With the all the points Mason put up, I was surprised to find Arkansas’ Net Offensive PPP was zero!

Defense: As a Team, Arkansas had at least an even or better Defensive PPP with these 4 players on the court:

-0.11 - Isaiah Joe
-0.10 - Jeantal Cylla
-0.03 - Adrio Bailey
-0.02 - Mason Jones

I never realized our opponents found scoring so difficult with Cylla in the game.

My “Most Valuable 5” (okay, 6) based upon Player Net PPP (Team Offensive PPP - Team Defensive PPP):

+0.13 - Jeantal Cylla
+0.11 - Isaiah Joe
+0.09 - Jimmy Whitt
+0.08 - Mason Jones
+0.08 - Desi Sills
+0.08 - Adrio Bailey
(next best was +0.05)

Well, one result certainly surprised me.

Individual Awards:
+1.03 - Highest (best) Offensive PPP (Jimmy Whitt)
-0.84 - Lowest (best) Defensive PPP (Jeantal Cylla)
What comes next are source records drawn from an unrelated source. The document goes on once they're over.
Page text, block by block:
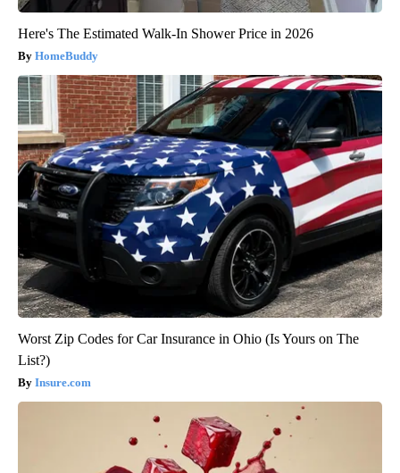
Here's The Estimated Walk-In Shower Price in 2026
HomeBuddy
Worst Zip Codes for Car Insurance in Ohio (Is Yours on The
List?)
Insure.com
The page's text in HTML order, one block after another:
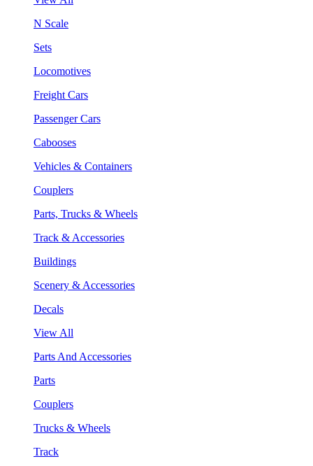
N Scale
Sets
Locomotives
Freight Cars
Passenger Cars
Cabooses
Vehicles & Containers
Couplers
Parts, Trucks & Wheels
Track & Accessories
Buildings
Scenery & Accessories
Decals
View All
Parts And Accessories
Parts
Couplers
Trucks & Wheels
Track

Probably meaningless stuff, here … but gotta entertain myself somehow now that the NV governor shut down private golf clubs.

With Cylla, have to remember about half of his minutes and possessions came in the first month of the season when Arkansas was scoring the ball well and holding opponents down defensively. That plays a role in the figure you mention. Below, take OR minus DR to get their net rating/100 poss.

Great point, Scottie.

While you’re on the phone, can you explain how in the world Arkansas’ Offensive PPP was exactly the same (1.00) … regardless of whether Mase was on/off the court?
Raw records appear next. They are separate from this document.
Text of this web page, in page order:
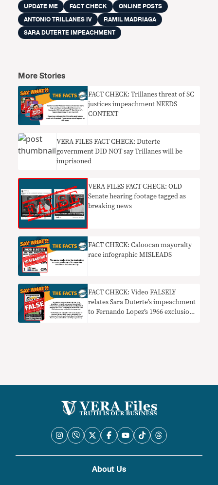
UPDATE ME FACT CHECK
ONLINE POSTS
ANTONIO TRILLANES IV
RAMIL MADRIAGA
SARA DUTERTE IMPEACHMENT
More Stories
FACT CHECK: Trillanes threat of SC
justices impeachment NEEDS
CONTEXT
VERA FILES FACT CHECK: Duterte
government DID NOT say Trillanes will be
imprisoned
VERA FILES FACT CHECK: OLD
Senate hearing footage tagged as
breaking news
FACT CHECK: Caloocan mayoralty
race infographic MISLEADS
FACT CHECK: Video FALSELY
relates Sara Duterte’s impeachment
to Fernando Lopez’s 1966 exclusion
About Us

One thing to consider is Mason was on the floor for almost 1,900 offensive possessions, and he sat out a little more than 500 possessions on that end, so it’s not exactly apples to apples. Arkansas was just average all the way around offensively, really.

But without Mason on the floor, the team was OK in some areas over a small sample size - good 2FG percentage (54.6), offensive rebounded misses at a higher rate (25%), attempted free throws at a nice clip. I think that’s part of it. Perhaps someone else has some thoughts.
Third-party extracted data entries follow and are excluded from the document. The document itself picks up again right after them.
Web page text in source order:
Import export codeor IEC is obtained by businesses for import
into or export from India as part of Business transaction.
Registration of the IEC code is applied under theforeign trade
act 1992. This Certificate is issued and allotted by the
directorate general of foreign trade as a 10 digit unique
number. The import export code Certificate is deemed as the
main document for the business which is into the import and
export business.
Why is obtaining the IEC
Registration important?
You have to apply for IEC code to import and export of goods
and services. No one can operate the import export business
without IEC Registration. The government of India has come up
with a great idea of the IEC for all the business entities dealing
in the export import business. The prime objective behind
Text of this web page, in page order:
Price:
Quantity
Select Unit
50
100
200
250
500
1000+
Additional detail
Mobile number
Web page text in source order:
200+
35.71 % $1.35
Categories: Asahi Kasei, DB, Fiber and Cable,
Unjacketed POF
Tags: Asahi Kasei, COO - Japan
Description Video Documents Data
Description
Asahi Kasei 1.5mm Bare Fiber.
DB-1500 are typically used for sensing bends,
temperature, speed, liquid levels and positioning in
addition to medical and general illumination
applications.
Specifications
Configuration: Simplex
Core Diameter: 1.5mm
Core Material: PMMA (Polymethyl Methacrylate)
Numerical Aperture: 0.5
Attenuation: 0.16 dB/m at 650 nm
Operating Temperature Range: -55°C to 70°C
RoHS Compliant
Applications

Wow, that is a lot of data. But I agree the only thing that is important is the final score.

Funny that you should say that; it was exactly my feeling as the season was playing out. I rarely ever thought we’d run anyone out of the gym, that holding the other team down was probably more important.

I dunno, Scottie. Net Rating / 100 Possessions sure sounds like a better metric to look at, but definitely not getting a warm fuzzy on these results (if I understood you correctly):

+32.5 - Ethan Henderson
+19.5 - Mason Jones
+18.6 - Reggie Chaney
+08.8 - Jimmy Whitt
+08.1 - Adrio Bailey
+07.2 - Isaiah Joe
+01.2 - Desi Sills
-04.3 - Jalen Harris
-29.6 - Jeantal Cylla

  1. Since Isaiah was such a “high” scorer and considered one of our “better” defenders, would have expected his rating to be much closer to that of Mason’s.
  2. Reggie’s rating seems high; Ethan’s rating looks positively unreal.
  3. All the other ratings seems reasonable.
  1. Isaiah was not the scorer Mason was, so his OR makes sense to me. Without looking, would have thought his DR would have been a little better.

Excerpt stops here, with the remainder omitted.